La décristallisation amoureuse n'est pas encore commencée.
mardi 27 octobre
J'ai du mal à imaginer que la distance nous ferait tout arrêter. Je ne peux me résoudre à accepter que tout se termine, pour qui, pour quoi. Ce qui ne nous tue pas nous rend plus fort. Des clous, oui !
Il y a un trou dans ma poitrine.
Je n'ai pas respecté les règles du jeu. Je suis mauvaise perdante.
Qui l'eut crût ? Que de nous deux jaillirait cette espèce de guimauve dégueulasse. On se refuse à le croire, à le dire mais c'est trop tard. On s'étouffe de l'intérieur et déjà, déjà je sens le vent tourner.
Je ne veux pas passer de l'insouciance à la peine, me dire que tout cela n'a servi à rien. Je refuse de baisser les bras avant d'avoir tout essayé.
Je suis têtue.
Tous ces jours, t'attendre, et se dire " plus que", "encore quelques jours".
Est-ce qu'on va encore remettre ça sur le compte des autres ? Ces autres, qu'ont-ils fait pour nous pousser à commettre ce qui apparaît comme irréparable ? Ils nous ont laissé vivre et c'est cela même le plus triste. Nous qui réfutons les codes, on regrette d'en avoir franchi les limites. Et c'est à nous d'assumer ça.

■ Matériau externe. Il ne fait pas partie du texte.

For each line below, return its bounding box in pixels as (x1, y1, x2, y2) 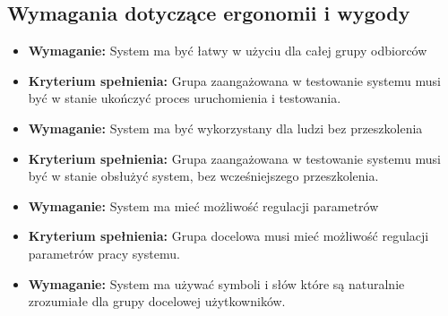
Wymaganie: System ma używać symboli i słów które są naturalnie (28, 274, 405, 293)
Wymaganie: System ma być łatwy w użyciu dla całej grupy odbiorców (28, 41, 427, 60)
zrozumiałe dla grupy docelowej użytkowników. (28, 292, 286, 311)
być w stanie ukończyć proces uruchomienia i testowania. (28, 89, 341, 107)
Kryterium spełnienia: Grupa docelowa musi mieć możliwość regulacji (28, 226, 429, 245)
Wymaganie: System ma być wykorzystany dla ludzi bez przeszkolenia (28, 118, 423, 137)
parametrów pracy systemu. (28, 243, 180, 262)
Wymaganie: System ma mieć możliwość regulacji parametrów (28, 196, 379, 215)

Il y a comme un décalage entre nous et le reste de l'univers.
Le pire de tout ? C'est de vivre l'unicité de ces moments, avant de se dire que ce que nous partageons ne nous appartient même pas, car d'autres l'ont vécu, le vivent et le vivront.
Nous n'avons fait qu'avancer d'un pas dans la vie, et cela est terrorisant. Car l'enjeu, le problème qui pour une fois manque presque de rhétorique est celui-ci : Allons-nous accepter de se sacrifier l'un pour l'autre ? De s'aimer et de se manquer, de souffrir et de se séparer, sans cesse ? D'angoisser chaque dimanche soir ? Chaque fin de vacances ? Allons-nous accepter cet investissement, sans garantie de retour ?
Car c'est cela, l'Homme.
Il calcule. C'est un manager, il mesure les risques.
Alors oui, je suis prête à les prendre, ces risques. Je suis prête à souffrir pour toi, quand bien même ça ne mènera à rien; quand bien même nous finirons dans le mur.
Parce que rien ni personne ne m'empêchera d'aller jusqu'au bout.
Aujourd'hui je le dis, peut-être que je le regretterais demain, mais je veux t'aimer, t'aimer sans vergogne, aller jusqu'au bout de toi, de moi, de nous et des autres. Je veux le crier, l'hurler au monde entier, je veux tout te donner et tout reprendre.
Je veux vivre.
Je veux vivre et j'ai faim de toi. De ton rire et ta voix, de ton parfum, de ton odeur, j'ai faim de toi.
Chaque moment, chaque minute mon corps, mon cœur, mon esprit crie cette faim, et c'est trop tard, le ver et dans le fruit, et j'agonise. Jamais rassasiée, mon deuxième prénom pourrait être Pantagruel, c'est possible, et alors, quand bien même on me nourrit je ne veux m'abreuver que de tes paroles, de ton souffle et de ton esprit; je ne veux respirer que ton air et je ne veux vivre qu'à tes côtés.
Et si, et si ?
Et si on découvre que ce n'est pas ça, que nous nous sommes dupés, si l'on se réveille un matin avec à ses côtés un étranger ? Qu'il ne nous reste que l'amertume et la rancœur ?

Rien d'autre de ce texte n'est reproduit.